I always end up thinking about why I do this: My mother grew up in the depression and passed that frugality on to all her children. I eat leftovers for lunch, and you would not believe how much product I can get out of a tube after it appears to be empty (seriously, five days from my moisturizer!). The other motivation is that this is all very creative and satisfying, especially in a season that I find rather overwhelming. I also save some things–just because they seem too good to throw out: bags, foil, plastic bags, cardboard (nice cardboard), oh, okay, I save boxes too. So as I’ve got pots bubbling, of course I’ve also got knitting things going on at my end of the couch.
I’ve blogged about making Cornice, and about my plan to do a mirror image Cornice to use up yarn. Yup that’s how this relates to all my cooking and saving. My plan was to make a second Cornice hat, using the lighter weight (this yarn is called Cashmere and is worsted weight) as the main yarn and the heavier weight (called Cashmere Aran) as the secondary yarn. I did that on Friday and Saturday. Did a different finishing flourish on the second Cornice. I decided to document the blocking process. I was really curious to see what the difference in blocked gauge was, although to the naked eye, it wasn’t much.
Cornice Construction II
Finishing is the last stage of construction–think of it as the seasoning. Some of it goes in while you’re working away, then there is the final finishing.
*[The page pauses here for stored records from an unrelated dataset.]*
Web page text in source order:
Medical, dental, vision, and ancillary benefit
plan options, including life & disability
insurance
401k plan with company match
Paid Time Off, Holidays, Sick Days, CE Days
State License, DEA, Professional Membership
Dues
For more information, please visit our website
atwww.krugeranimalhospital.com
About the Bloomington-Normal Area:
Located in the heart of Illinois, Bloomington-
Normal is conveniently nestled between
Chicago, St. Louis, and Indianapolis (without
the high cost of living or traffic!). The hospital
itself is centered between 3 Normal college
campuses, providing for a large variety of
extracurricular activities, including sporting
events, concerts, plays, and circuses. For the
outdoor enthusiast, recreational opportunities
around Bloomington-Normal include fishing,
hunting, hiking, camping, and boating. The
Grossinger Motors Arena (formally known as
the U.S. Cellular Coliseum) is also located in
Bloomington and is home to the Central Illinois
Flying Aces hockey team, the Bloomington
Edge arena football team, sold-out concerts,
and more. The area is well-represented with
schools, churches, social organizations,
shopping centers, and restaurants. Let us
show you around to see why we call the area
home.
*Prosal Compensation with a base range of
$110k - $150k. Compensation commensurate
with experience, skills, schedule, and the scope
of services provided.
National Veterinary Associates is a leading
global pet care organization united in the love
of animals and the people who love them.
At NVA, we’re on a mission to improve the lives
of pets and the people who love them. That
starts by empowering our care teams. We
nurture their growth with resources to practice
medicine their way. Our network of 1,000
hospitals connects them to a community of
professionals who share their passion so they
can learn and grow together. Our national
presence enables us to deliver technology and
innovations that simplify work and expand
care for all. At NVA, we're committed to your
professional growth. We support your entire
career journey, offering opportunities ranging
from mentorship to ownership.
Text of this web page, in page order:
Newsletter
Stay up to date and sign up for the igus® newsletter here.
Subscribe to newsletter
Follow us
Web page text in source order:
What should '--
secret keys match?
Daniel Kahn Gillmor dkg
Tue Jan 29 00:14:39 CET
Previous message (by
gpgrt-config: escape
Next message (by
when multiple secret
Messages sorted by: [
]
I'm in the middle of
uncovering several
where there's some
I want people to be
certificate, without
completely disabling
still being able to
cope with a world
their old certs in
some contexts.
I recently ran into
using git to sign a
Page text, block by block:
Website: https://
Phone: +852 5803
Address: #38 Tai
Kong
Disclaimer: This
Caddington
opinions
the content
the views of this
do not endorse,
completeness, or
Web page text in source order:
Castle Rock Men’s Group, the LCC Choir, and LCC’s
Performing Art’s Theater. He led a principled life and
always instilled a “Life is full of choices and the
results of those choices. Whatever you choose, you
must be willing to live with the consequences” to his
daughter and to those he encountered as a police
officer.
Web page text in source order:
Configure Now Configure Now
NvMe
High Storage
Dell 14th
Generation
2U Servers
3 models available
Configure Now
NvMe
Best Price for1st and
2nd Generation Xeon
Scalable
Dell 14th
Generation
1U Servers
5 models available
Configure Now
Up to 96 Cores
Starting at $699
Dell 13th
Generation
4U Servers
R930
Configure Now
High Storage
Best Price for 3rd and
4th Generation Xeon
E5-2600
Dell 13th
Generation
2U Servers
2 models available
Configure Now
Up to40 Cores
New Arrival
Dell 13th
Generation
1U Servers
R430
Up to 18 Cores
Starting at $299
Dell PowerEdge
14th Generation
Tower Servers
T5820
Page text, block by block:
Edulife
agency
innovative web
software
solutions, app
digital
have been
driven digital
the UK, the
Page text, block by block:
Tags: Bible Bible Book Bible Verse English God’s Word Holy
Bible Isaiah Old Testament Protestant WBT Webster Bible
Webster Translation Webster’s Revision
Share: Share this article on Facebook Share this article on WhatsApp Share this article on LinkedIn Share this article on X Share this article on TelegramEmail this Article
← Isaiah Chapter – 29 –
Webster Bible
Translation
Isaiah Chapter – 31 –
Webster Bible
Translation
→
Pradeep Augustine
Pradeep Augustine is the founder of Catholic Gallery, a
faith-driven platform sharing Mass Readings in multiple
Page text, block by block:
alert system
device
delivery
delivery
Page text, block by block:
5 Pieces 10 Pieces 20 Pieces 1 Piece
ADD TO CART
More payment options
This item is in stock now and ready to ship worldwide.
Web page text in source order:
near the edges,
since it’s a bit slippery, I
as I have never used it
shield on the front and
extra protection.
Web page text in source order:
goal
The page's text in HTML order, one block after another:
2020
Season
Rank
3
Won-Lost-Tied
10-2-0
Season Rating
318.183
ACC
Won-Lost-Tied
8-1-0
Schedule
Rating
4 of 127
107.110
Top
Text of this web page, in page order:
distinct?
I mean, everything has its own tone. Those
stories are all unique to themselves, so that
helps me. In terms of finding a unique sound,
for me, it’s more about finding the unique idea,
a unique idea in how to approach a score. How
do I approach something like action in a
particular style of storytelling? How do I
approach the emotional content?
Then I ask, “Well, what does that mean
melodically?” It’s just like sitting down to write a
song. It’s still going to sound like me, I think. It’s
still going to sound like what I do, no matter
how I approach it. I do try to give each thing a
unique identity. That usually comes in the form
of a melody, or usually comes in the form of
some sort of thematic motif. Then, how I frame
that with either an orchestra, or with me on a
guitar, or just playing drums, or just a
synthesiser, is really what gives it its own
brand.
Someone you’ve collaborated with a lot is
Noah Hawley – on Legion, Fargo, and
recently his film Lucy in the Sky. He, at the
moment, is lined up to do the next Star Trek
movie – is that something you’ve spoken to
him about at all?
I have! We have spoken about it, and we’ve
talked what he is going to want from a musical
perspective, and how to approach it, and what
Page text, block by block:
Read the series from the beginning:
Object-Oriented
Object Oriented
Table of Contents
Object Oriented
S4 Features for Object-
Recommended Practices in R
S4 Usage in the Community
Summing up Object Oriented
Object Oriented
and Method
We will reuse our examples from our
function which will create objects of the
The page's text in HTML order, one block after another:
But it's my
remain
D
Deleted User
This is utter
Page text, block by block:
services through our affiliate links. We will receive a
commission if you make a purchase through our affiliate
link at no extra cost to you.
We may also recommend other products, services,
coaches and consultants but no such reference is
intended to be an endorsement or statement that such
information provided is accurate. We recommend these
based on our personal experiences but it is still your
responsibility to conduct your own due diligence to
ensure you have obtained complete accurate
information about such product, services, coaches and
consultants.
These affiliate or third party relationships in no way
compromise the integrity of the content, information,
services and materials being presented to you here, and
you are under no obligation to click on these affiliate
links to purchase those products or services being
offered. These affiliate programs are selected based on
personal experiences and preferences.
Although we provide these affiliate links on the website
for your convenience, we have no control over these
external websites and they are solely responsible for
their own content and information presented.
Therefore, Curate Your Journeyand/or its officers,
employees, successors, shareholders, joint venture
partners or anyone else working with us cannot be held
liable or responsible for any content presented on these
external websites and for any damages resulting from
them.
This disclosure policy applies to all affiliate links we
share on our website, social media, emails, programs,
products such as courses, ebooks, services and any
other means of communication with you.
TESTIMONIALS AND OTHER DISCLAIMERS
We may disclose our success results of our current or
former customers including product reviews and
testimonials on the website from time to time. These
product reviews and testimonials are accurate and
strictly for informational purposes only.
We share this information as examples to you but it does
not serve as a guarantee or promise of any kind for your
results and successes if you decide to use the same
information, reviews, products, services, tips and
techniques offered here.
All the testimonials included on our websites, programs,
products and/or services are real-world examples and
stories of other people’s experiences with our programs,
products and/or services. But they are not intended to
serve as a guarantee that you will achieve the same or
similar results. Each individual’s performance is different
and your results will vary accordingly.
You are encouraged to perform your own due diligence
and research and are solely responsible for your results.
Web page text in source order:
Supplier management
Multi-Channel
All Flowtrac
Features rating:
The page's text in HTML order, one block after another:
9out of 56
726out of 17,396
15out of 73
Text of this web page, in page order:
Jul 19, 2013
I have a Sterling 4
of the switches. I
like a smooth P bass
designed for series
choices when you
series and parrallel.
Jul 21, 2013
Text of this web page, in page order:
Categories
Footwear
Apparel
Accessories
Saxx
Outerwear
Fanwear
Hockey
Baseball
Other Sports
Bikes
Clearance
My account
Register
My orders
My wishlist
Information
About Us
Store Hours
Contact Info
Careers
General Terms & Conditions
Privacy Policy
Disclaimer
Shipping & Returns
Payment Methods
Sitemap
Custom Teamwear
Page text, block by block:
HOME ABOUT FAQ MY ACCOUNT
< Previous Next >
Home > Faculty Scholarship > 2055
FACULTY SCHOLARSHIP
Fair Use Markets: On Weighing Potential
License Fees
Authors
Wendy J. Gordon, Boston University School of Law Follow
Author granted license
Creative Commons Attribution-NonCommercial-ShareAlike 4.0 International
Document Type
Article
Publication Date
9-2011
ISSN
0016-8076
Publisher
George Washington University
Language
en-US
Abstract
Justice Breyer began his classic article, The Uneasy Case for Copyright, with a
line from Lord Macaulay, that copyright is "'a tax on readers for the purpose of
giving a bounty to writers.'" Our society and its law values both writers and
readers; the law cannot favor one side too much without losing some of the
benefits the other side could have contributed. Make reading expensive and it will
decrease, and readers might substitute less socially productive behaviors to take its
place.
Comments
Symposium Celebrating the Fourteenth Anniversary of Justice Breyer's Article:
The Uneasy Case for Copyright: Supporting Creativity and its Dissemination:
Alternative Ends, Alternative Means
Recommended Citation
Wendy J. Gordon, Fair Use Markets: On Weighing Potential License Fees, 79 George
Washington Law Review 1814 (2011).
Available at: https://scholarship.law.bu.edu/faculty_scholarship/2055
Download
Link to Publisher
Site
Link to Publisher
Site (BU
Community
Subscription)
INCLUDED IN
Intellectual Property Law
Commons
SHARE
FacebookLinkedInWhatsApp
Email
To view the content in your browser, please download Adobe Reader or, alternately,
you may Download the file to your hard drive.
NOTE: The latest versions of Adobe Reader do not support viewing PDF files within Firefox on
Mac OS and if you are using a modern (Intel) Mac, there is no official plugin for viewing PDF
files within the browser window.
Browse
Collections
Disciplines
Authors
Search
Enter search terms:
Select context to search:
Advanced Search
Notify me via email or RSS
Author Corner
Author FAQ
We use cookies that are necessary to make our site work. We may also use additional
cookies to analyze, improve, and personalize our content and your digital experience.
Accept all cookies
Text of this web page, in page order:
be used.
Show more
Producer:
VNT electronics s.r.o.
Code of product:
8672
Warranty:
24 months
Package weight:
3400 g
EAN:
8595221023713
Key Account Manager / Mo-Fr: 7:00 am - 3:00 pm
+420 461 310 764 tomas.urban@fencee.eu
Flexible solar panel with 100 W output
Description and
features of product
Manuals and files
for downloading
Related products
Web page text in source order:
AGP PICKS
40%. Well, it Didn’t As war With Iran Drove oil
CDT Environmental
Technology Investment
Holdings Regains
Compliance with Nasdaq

- A quick measurement told me what size disk I needed for the top. I used a dessert plate to make my template, pulled out my old pattern scissors to cut my cardboard (I have a small drawer filled with white cardboard sheets from products I’ve purchased). The scissors need a little oil, but they do not balk at cardboard. First rule of thumb when wanting to cut accurately is to cut off the excess. It makes it so much easier to cut.
- Then I placed the disk into the crown of the hat. I didn’t wet block this–I used my steam iron–so I shot a bunch of steam into the crown and smoothed the edges to get a nice round top.
- Next up–blocking the side outward. This pattern has a tendency to pull in because of the slipped stitches, so I put a hand towel into the hat (disk still in place) and arranged it so it pushed the sides outward, and the bottom trim moved inward. Again, lots of steam to help open out the pattern.
- Fluffed the loops into a pleasing pattern that showcases the shaping on the top.
- Rolled my hand towel to fit inside the hat without tension, then perched it on a fabric roll and left it to rest.
I took gauge and there is not a lot of difference. Details when I do an in-depth look at this pattern. When I arranged my two mirrors to take photos I realized I’d done different numbers of pattern rows. I preferred the depth of the second cornice, so I need to adjust the first version. And I made a mistake that needs to be corrected. I’ve ripped back to fix it tonight. If you get my newsletter, you can examine the photo and let me know what you think the mistake is. There is a free pattern for someone!
How much yarn did I use? Not enough to finish up my two skeins. I had 85g of the Cashmere and 45g of the Cashmere Aran left when I started the second Cornice. I still have 45g of the Cashmere and 23g of the Cashmere Aran. I’ve starting Mitts!